____ Records for this exercise
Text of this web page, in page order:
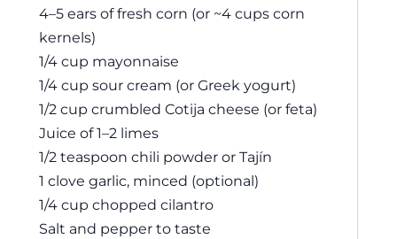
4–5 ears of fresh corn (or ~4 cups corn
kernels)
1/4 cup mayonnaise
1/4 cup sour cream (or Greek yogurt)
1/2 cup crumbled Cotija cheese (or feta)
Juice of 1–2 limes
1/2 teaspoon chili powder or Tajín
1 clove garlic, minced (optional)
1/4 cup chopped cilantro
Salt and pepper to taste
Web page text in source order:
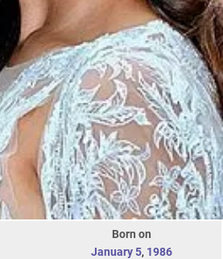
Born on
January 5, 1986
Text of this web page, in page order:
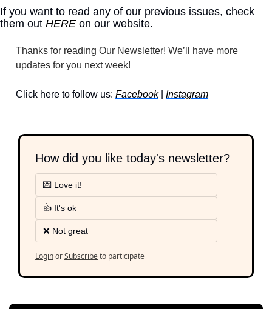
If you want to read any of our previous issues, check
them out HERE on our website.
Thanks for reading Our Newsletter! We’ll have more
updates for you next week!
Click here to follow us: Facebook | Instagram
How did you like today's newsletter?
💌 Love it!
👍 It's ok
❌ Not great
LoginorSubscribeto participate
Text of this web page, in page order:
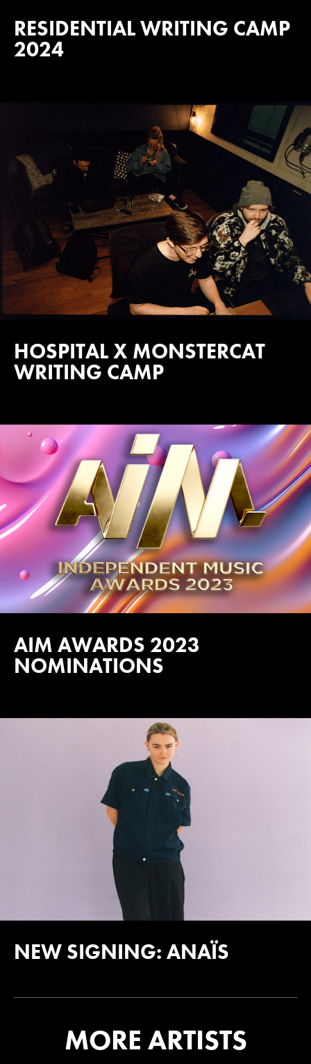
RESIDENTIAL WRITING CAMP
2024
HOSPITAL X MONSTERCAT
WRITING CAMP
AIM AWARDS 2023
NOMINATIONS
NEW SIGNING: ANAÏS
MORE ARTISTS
________
— To do —
Give the records back exactly, with no pictures.

— Result for this task —
Text of this web page, in page order:
4–5 ears of fresh corn (or ~4 cups corn
kernels)
1/4 cup mayonnaise
1/4 cup sour cream (or Greek yogurt)
1/2 cup crumbled Cotija cheese (or feta)
Juice of 1–2 limes
1/2 teaspoon chili powder or Tajín
1 clove garlic, minced (optional)
1/4 cup chopped cilantro
Salt and pepper to taste
Web page text in source order:
Born on
January 5, 1986
Text of this web page, in page order:
If you want to read any of our previous issues, check
them out HERE on our website.
Thanks for reading Our Newsletter! We’ll have more
updates for you next week!
Click here to follow us: Facebook | Instagram
How did you like today's newsletter?
💌 Love it!
👍 It's ok
❌ Not great
LoginorSubscribeto participate
Text of this web page, in page order:
RESIDENTIAL WRITING CAMP
2024
HOSPITAL X MONSTERCAT
WRITING CAMP
AIM AWARDS 2023
NOMINATIONS
NEW SIGNING: ANAÏS
MORE ARTISTS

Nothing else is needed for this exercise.